Tuesday, February 07, 2006

Riot order in Australia: avoid Middle Eastern men

Andrew Clennell:

POLICE were ordered not to approach convoys of men of Middle Eastern appearance who were heading towards beachside suburbs to take revenge for the Cronulla riots.

Police confirmed last night that the commander of their operations centre gave the order at 10.45pm on December 11 - but no recording of it had been made because of a technical failure.

However, Assistant Commissioner Bob Waites told the Herald that a log entry of the commander's order was kept, revealing that he said: "Cars of Middle Eastern persons are not to be approached, just advise … registration number and location."

The revelation follows Opposition claims that police are "soft on ethnic crime" and that they failed to act quickly enough to stop revenge attacks after the Cronulla riots on December 11, when mobs attacked men of Middle Eastern background.

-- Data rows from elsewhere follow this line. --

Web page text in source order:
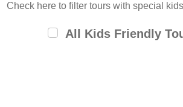
Check here to filter tours with special
All Kids Friendly
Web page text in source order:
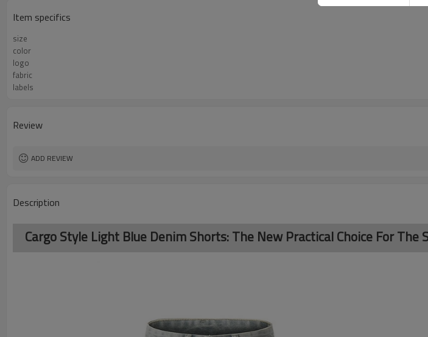
Item specifics
size
color
logo
fabric
labels
Review
ADD REVIEW
Description
Cargo Style Light Blue Denim Shorts: The New Practical Choice For The
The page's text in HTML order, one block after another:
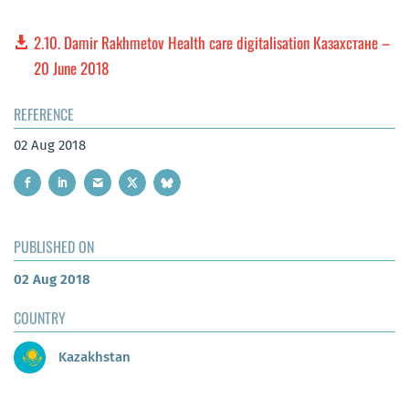
2.10. Damir Rakhmetov Health care digitalisation Казахстане –
20 June 2018
REFERENCE
02 Aug 2018
PUBLISHED ON
02 Aug 2018
COUNTRY
Kazakhstan
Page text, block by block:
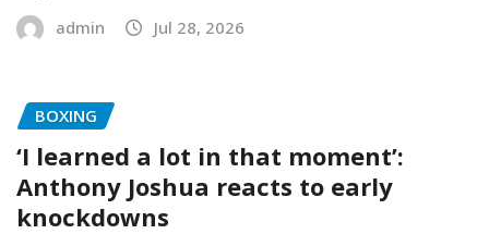
admin Jul 28, 2026
BOXING
‘I learned a lot in that moment’:
Anthony Joshua reacts to early
knockdowns
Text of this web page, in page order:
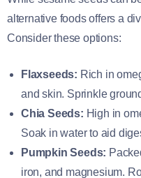
alternative foods offers a
Consider these options:
Flaxseeds: Rich in
and skin. Sprinkle
Chia Seeds: High in
Soak in water to aid
Pumpkin Seeds:
iron, and magnesium.
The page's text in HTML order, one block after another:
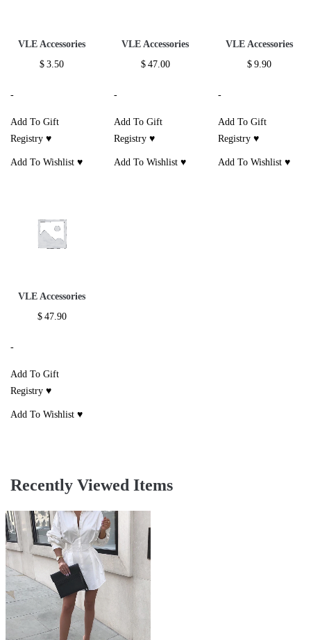
VLE Accessories
$ 3.50
-
Add To Gift
Registry ♥
Add To Wishlist ♥
VLE Accessories
$ 47.00
-
Add To Gift
Registry ♥
Add To Wishlist ♥
VLE Accessories
$ 9.90
-
Add To Gift
Registry ♥
Add To Wishlist ♥
VLE Accessories
$ 47.90
-
Add To Gift
Registry ♥
Add To Wishlist ♥
Recently Viewed Items
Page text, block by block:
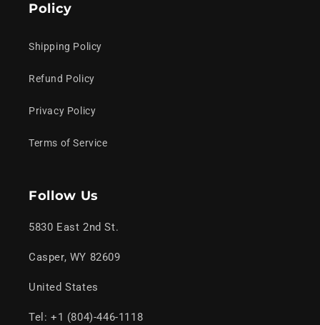
Policy
Shipping Policy
Refund Policy
Privacy Policy
Terms of Service
Follow Us
5830 East 2nd St.
Casper, WY 82609
United States
Tel: +1 (804)-446-1118
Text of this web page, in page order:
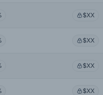
$XX
$XX
$XX
$XX
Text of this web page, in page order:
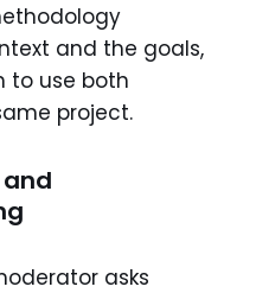
and the goals,
to use both
project.
asks
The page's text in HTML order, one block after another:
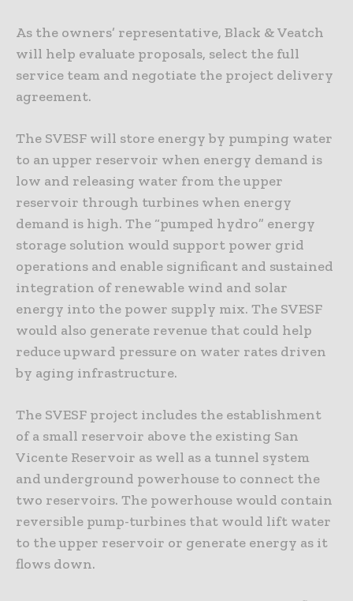
As the owners’ representative, Black & Veatch
will help evaluate proposals, select the full
service team and negotiate the project delivery
agreement.
The SVESF will store energy by pumping water
to an upper reservoir when energy demand is
low and releasing water from the upper
reservoir through turbines when energy
demand is high. The “pumped hydro” energy
storage solution would support power grid
operations and enable significant and sustained
integration of renewable wind and solar
energy into the power supply mix. The SVESF
would also generate revenue that could help
reduce upward pressure on water rates driven
by aging infrastructure.
The SVESF project includes the establishment
of a small reservoir above the existing San
Vicente Reservoir as well as a tunnel system
and underground powerhouse to connect the
two reservoirs. The powerhouse would contain
reversible pump-turbines that would lift water
to the upper reservoir or generate energy as it
flows down.
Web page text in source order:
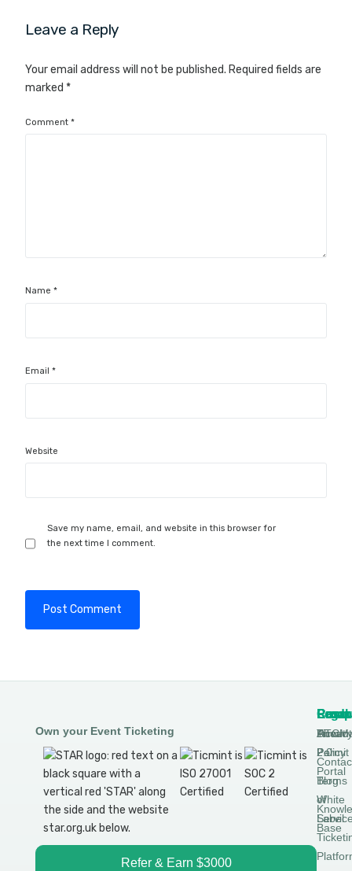
Leave a Reply
Your email address will not be published. Required fields are
marked *
Comment*
Name*
Email*
Website
Save my name, email, and website in this browser for
the next time I comment.
Own your Event Ticketing
Refer & Earn $3000
DTCM
Permit
Portal
White
Label
About
Ticmint
2.0
Blog
Base
Legal
Policy
Terms
of
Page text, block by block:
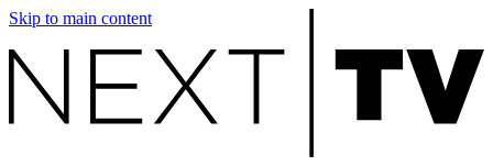
Skip to main content
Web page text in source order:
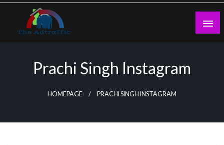
Skip
content
Prachi Singh Instagram
HOMEPAGE PRACHI SINGH INSTAGRAM
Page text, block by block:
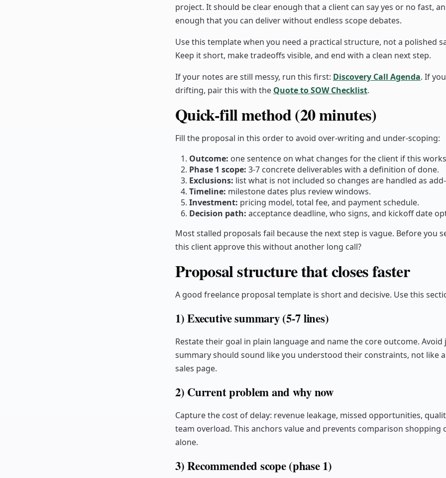
project. It should be clear enough that a client can say yes or no fast,
enough that you can deliver without endless scope debates.
Use this template when you need a practical structure, not a polished
Keep it short, make tradeoffs visible, and end with a clean next step.
If your notes are still messy, run this first: Discovery Call Agenda. If
drifting, pair this with the Quote to SOW Checklist.
Quick-fill method (20 minutes)
Fill the proposal in this order to avoid over-writing and under-scoping:
Outcome: one sentence on what changes for the client if this
Phase 1 scope: 3-7 concrete deliverables with a definition of done.
Exclusions: list what is not included so changes are handled as
Timeline: milestone dates plus review windows.
Investment: pricing model, total fee, and payment schedule.
Decision path: acceptance deadline, who signs, and kickoff date
Most stalled proposals fail because the next step is vague. Before you
this client approve this without another long call?
Proposal structure that closes faster
A good freelance proposal template is short and decisive. Use this
1) Executive summary (5-7 lines)
Restate their goal in plain language and name the core outcome. Avoid
summary should sound like you understood their constraints, not like
sales page.
2) Current problem and why now
Capture the cost of delay: revenue leakage, missed opportunities,
team overload. This anchors value and prevents comparison shopping
alone.
3) Recommended scope (phase 1)
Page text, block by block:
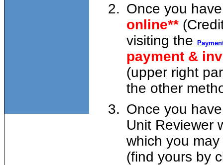
Once you
online**
visiting the
payment &
(upper right
the other
Once you
Unit Reviewer
which you
(find yours by
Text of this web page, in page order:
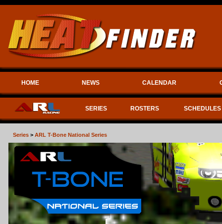
HOME NEWS CALENDAR
SERIES ROSTERS SCHEDULES
Series > ARL T-Bone National Series
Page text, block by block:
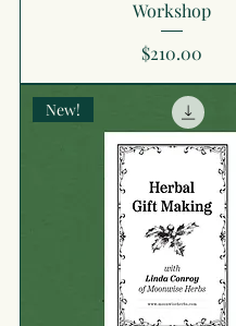
Workshop
Price
$210.00
New!
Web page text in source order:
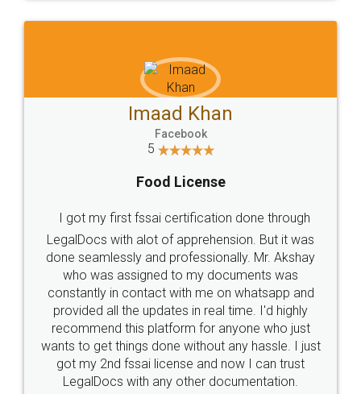
WHY CHOOSE
LEGALDOCS
Industry Experts.
hassle free service.
10 Lakh++ Happy
Customers.
Money Back
Guarantee.
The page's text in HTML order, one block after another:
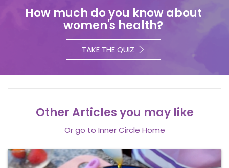
How much do you know about
women's health?
TAKE THE QUIZ
Other Articles you may like
Or go to Inner Circle Home
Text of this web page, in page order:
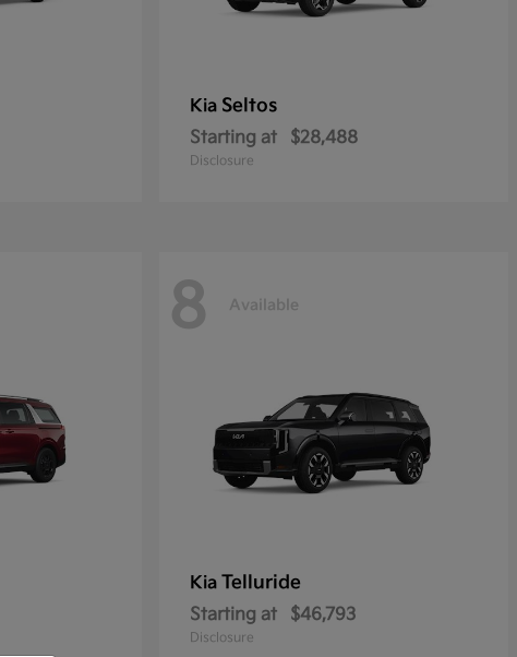
Kia Seltos
Starting at $28,488
Disclosure
8 Available
Kia Telluride
Starting at $46,793
Disclosure
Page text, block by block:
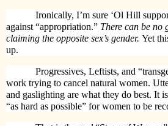
Ironically, I’m sure ‘Ol Hill
against “appropriation.” There can be no
claiming the opposite sex’s gender. Yet
up.
Progressives, Leftists, and
work trying to cancel natural women.
and gaslighting are what they do best. It is
“as hard as possible” for women to be
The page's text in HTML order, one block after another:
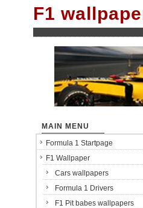
F1
MAIN MENU
Formula 1 Startpage
F1 Wallpaper
Cars wallpapers
Formula 1 Drivers
F1 Pit babes wallpapers
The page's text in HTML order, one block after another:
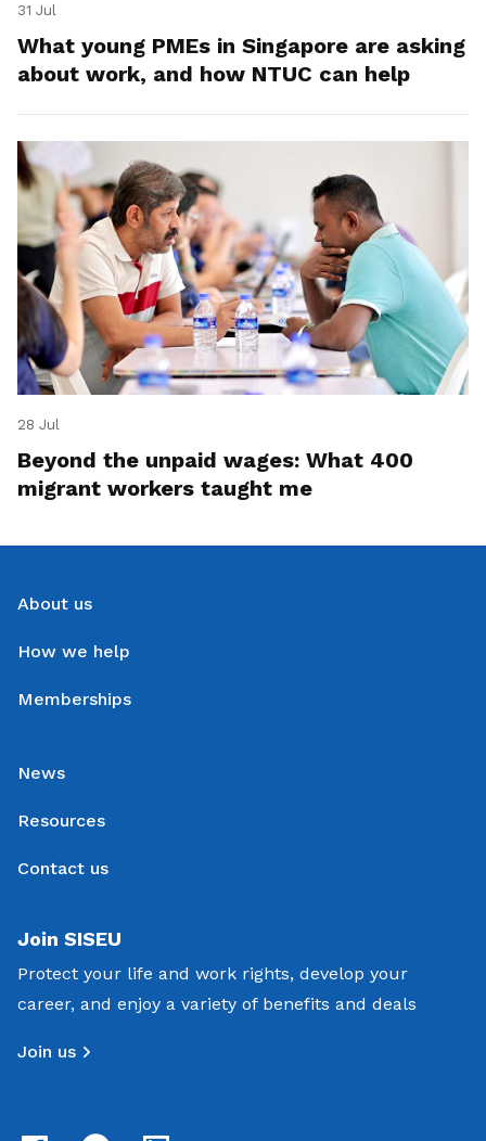
31 Jul
What young PMEs in Singapore are asking
about work, and how NTUC can help
28 Jul
Beyond the unpaid wages: What 400
migrant workers taught me
About us
How we help
Memberships
News
Resources
Contact us
Join SISEU
Protect your life and work rights, develop your
career, and enjoy a variety of benefits and deals
Join us
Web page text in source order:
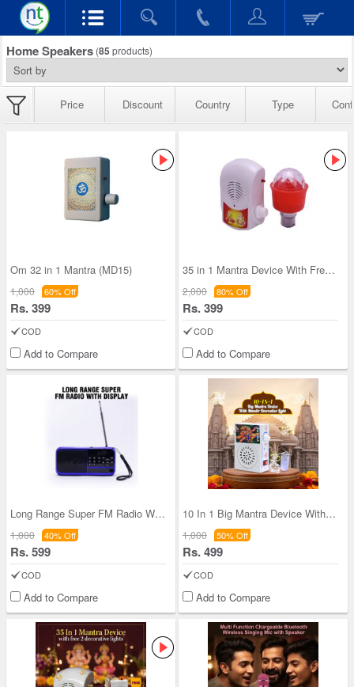
Home Speakers (85 products)
Price Discount Country Type
Om 32 in 1 Mantra (MD15)
1,000 60% Off
Rs. 399
COD
Add to Compare
35 in 1 Mantra Device With Free Decorative Led li
2,000 80% Off
Rs. 399
COD
Add to Compare
Long Range Super FM Radio With Display (BLS27)
1,000 40% Off
Rs. 599
COD
Add to Compare
10 In 1 Big Mantra Device With Mandir Decorative
1,000 50% Off
Rs. 499
COD
Add to Compare
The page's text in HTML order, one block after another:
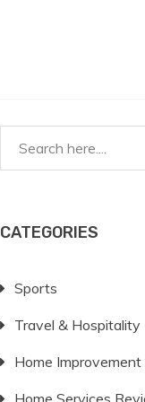
CATEGORIES
Sports
Travel & Hospitality
Home
Home Services
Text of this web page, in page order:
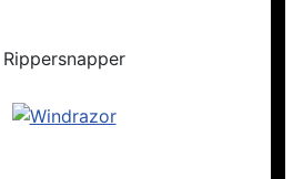
Rippersnapper

Before the commander's radio order that night police made an operational decision not to disperse a crowd of Middle Eastern men who gathered in Punchbowl Park, so as not to antagonise them.

The Opposition Leader, Peter Debnam, said yesterday that not only did the missing police radio communications include car registration numbers reported by police, but also "the instruction not to stop those cars".

Mr Waites confirmed this. Asked why such an order might have been issued, he replied: "They weren't committing any offences at the time [they were in convoy] and it was about making sure they recorded [the details] so they have all the information."

Mr Waites said he could not name the commander who gave the order. A technical failure meant that two of nine police radio channels were not recorded on the nights of December 11 and 12, when revenge attacks occurred. The digital recording system had been installed for the Olympics, and its only known failure had been on these two nights.

There was a "switching" failure involving the two channels, but the exact cause had not been pinpointed. "It's never happened before … I don't want it to happen again," Mr Waites said.

Although some men of Middle Eastern appearance were held on December 11, after windscreens were smashed and people terrorised, no charges were laid against alleged revenge attackers until last week, other than two arrested for burning an Australian flag in Brighton-le-Sands.

Police said last night that the radio glitch was not a major problem. While car registration numbers of possible revenge attackers were not on tape, phone operators had taken them down by hand. They had 200 registration numbers from the nights of December 11 and 12, and none had been lost.

The head of Strike Force Enoggera, Superintendent Ken McKay, said he was sick of the investigation into the revenge attacks being politicised and he promised there would be arrests.

"We are investigating a large number of crimes that occurred on this night and I'm quite confident, having around 200 car numbers … A lot has been made of issues that aren't issues."

Police were forced into damage control yesterday after the 2GB broadcaster Ray Hadley raised accusations that police tapes had been "lost".

Mr Debnam called for an investigation. "It will be a critical issue over the next few months to find out exactly why that instruction was issued … no doubt there'll be another scapegoat, but I think the Government's getting to the point where the next scapegoat will be [the Police Minister, Carl] Scully."